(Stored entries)
● ● ● ● ● ● ●

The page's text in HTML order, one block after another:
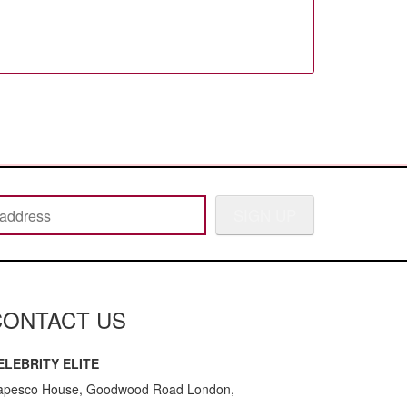
US
ELITE
House, Goodwood Road London,
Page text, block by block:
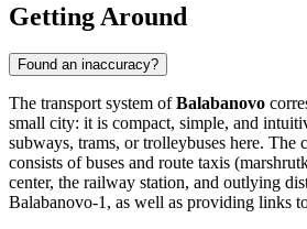
Getting Around
Found an inaccuracy?
The transport system ofBalabanovo
small city: it is compact, simple, and
subways, trams, or trolleybuses here. The
consists of buses and route taxis
center, the railway station, and outlying
Balabanovo-1, as well as providing links
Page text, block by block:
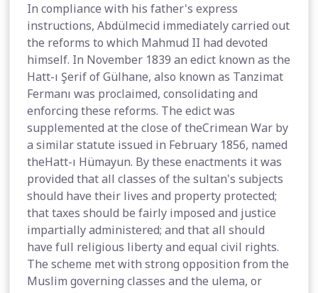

● ● ● ● ● ● ●

▶ PROBLEM DETAILS:
When you copy the records above, keep every word exact but leave out the pictures.

▶ WRITTEN RESPONSE:
The page's text in HTML order, one block after another:
US
ELITE
House, Goodwood Road London,
Page text, block by block:
Getting Around
Found an inaccuracy?
The transport system ofBalabanovo
small city: it is compact, simple, and
subways, trams, or trolleybuses here. The
consists of buses and route taxis
center, the railway station, and outlying
Balabanovo-1, as well as providing links
Page text, block by block:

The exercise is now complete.